Recently, Ray has been building a map of his many lovers and he has been getting curious about the routes he can take to their houses.

The map can be represented by a directed graph of ~N~ vertices and ~M~ edges, but as his map of lovers is constantly changing, he also wants to perform ~Q~ queries on it. Each query is of one of two types:

• ? x: Output whether node ~x~ (His ~x^\text{th}~ lover) is currently reachable from node ~1~ (Ray's house).
• + x y: Add a directed edge from node ~x~ to node ~y~. Note that such an edge may already exist in the graph.

Ray tried to write a program to help him earlier, but he found that it was too slow. Can you help him do better?

Note: Special thanks to d for some extra test cases.

Constraints

~1 \le x, y \le N \le 4 \times 10^5~

~0 \le M, Q \le 4 \times 10^5~

Subtask 1 [15%]

There are no queries of type + x y.

Subtask 2 [85%]

No additional constraints.

Input Specification

The first line contains the integers ~N, M, Q~.

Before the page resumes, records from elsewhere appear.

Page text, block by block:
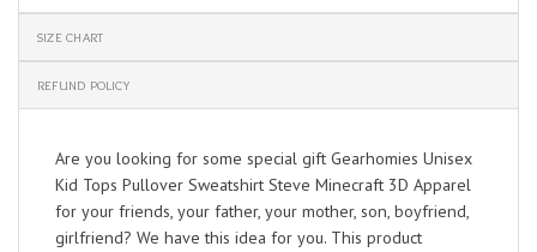
SIZE CHART
REFUND POLICY
Are you looking for some special gift Gearhomies Unisex
Kid Tops Pullover Sweatshirt Steve Minecraft 3D Apparel
for your friends, your father, your mother, son, boyfriend,
girlfriend? We have this idea for you. This product
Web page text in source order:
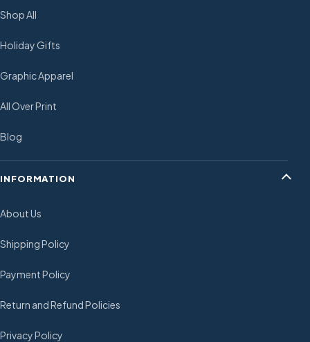
Shop All
Holiday Gifts
Graphic Apparel
All Over Print
Blog
INFORMATION
About Us
Shipping Policy
Payment Policy
Return and Refund Policies
Privacy Policy
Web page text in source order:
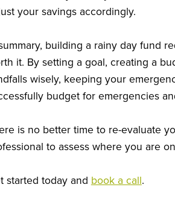
your savings accordingly.
building a rainy day fund
it. By setting a goal, creating a
wisely, keeping your
budget for emergencies
is no better time to re-evaluate
to assess where you are
started today and book a call.
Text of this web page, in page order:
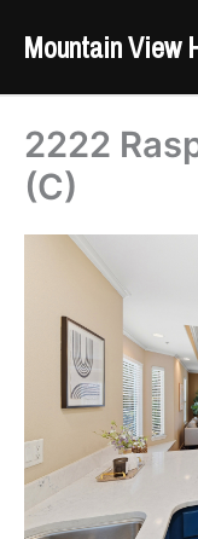
Mountain View
2222
(C)
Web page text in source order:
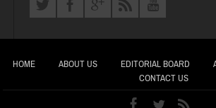
HOME ABOUT US EDITORIAL BOARD
CONTACT US
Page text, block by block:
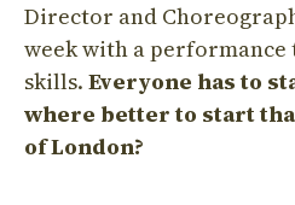
Director and
week with a
skills. Everyone has to
where better to start
of London?
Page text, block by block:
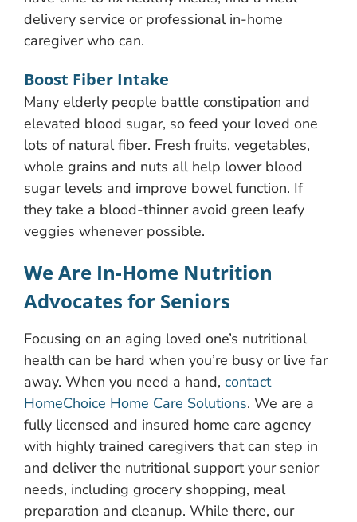
delivery service or professional in-home
caregiver who can.
Boost Fiber Intake
Many elderly people battle constipation and
elevated blood sugar, so feed your loved one
lots of natural fiber. Fresh fruits, vegetables,
whole grains and nuts all help lower blood
sugar levels and improve bowel function. If
they take a blood-thinner avoid green leafy
veggies whenever possible.
We Are In-Home Nutrition
Advocates for Seniors
Focusing on an aging loved one’s nutritional
health can be hard when you’re busy or live far
away. When you need a hand, contact
HomeChoice Home Care Solutions. We are a
fully licensed and insured home care agency
with highly trained caregivers that can step in
and deliver the nutritional support your senior
needs, including grocery shopping, meal
preparation and cleanup. While there, our
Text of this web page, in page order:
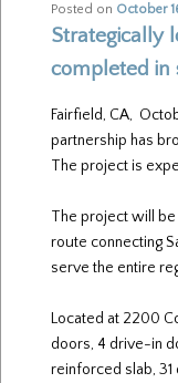
Posted on October
Strategically
completed in
Fairfield, CA,
partnership has
The project is
The project will be
route connecting
serve the entire
Located at 2200
doors, 4 drive-in
reinforced slab, 31
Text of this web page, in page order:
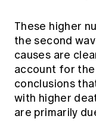
These higher
the second
causes are
account for the
conclusions
with higher
are primarily
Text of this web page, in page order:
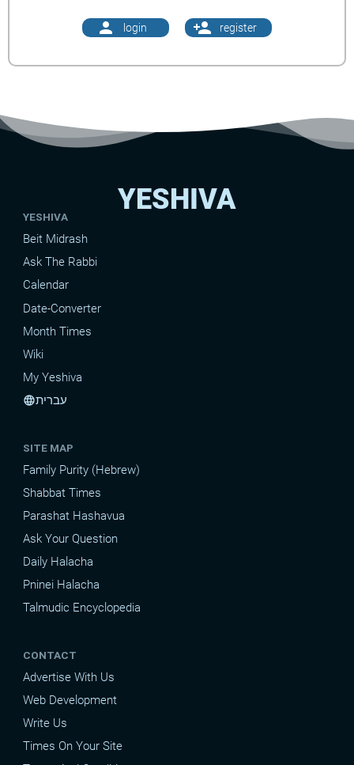
person login person_add register
YESHIVA
YESHIVA
Beit Midrash
Ask The Rabbi
Calendar
Date-Converter
Month Times
Wiki
My Yeshiva
languageעברית
SITE MAP
Family Purity (Hebrew)
Shabbat Times
Parashat Hashavua
Ask Your Question
Daily Halacha
Pninei Halacha
Talmudic Encyclopedia
CONTACT
Advertise With Us
Web Development
Write Us
Times On Your Site
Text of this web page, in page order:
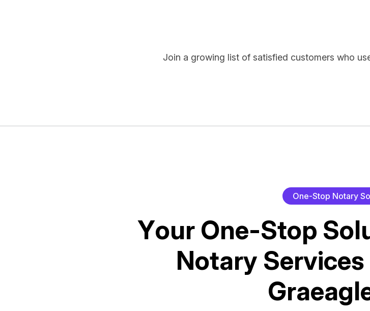
Join a growing list of satisfied customers who
One-Stop Notary So
Your One-Stop Sol
Notary Services
Graeagl
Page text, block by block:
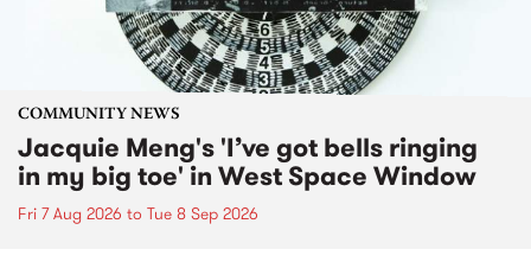
COMMUNITY NEWS
Jacquie Meng's 'I’ve got bells ringing
in my big toe' in West Space Window
Fri 7 Aug 2026 to Tue 8 Sep 2026
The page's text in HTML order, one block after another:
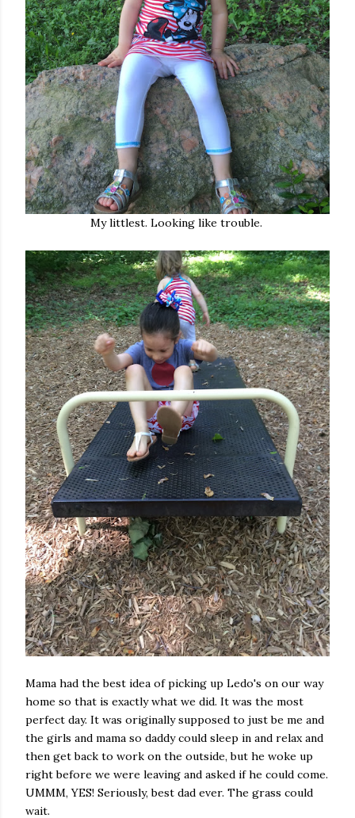
My littlest. Looking like trouble.
Mama had the best idea of picking up Ledo's on our way
home so that is exactly what we did. It was the most
perfect day. It was originally supposed to just be me and
the girls and mama so daddy could sleep in and relax and
then get back to work on the outside, but he woke up
right before we were leaving and asked if he could come.
UMMM, YES! Seriously, best dad ever. The grass could
wait.
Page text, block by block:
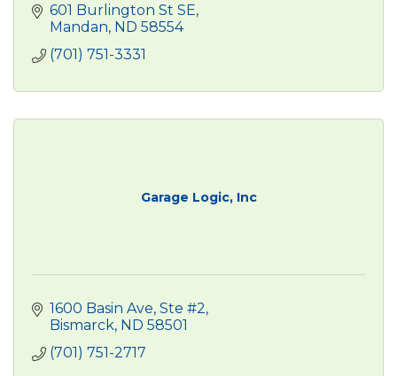
601 Burlington St SE
Mandan ND 58554
(701) 751-3331
Garage Logic, Inc
1600 Basin Ave, Ste #2
Bismarck ND 58501
(701) 751-2717
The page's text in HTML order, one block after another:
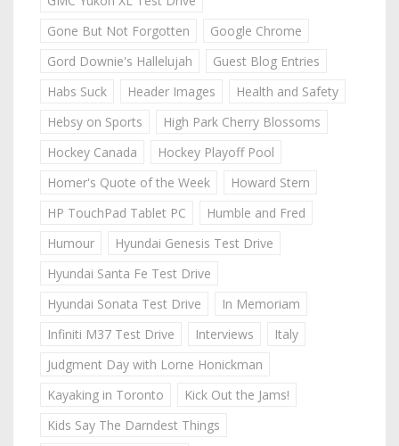
Gone But Not Forgotten
Google Chrome
Gord Downie's Hallelujah
Guest Blog Entries
Habs Suck
Header Images
Health and Safety
Hebsy on Sports
High Park Cherry Blossoms
Hockey Canada
Hockey Playoff Pool
Homer's Quote of the Week
Howard Stern
HP TouchPad Tablet PC
Humble and Fred
Humour
Hyundai Genesis Test Drive
Hyundai Santa Fe Test Drive
Hyundai Sonata Test Drive
In Memoriam
Infiniti M37 Test Drive
Interviews
Italy
Judgment Day with Lorne Honickman
Kayaking in Toronto
Kick Out the Jams!
Kids Say The Darndest Things
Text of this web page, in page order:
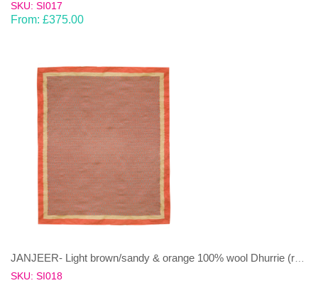
SKU: SI017
From: £375.00
SKU: SI018

The next ~M~ lines each contain the integers a b, representing a directed edge from node ~a~ to ~b~ in the initial graph.

The last ~Q~ lines each contain a query of one of the above described types.

Output Specification

For each query of the ? type, output YES if node ~x~ is reachable and NO if not.

Sample Input

10 2 10
2 3
1 2
? 2
? 5
+ 3 5
+ 4 6
? 6
+ 3 4
? 6
? 4
+ 8 5
? 8

Sample Output

YES
NO
NO
YES
YES
NO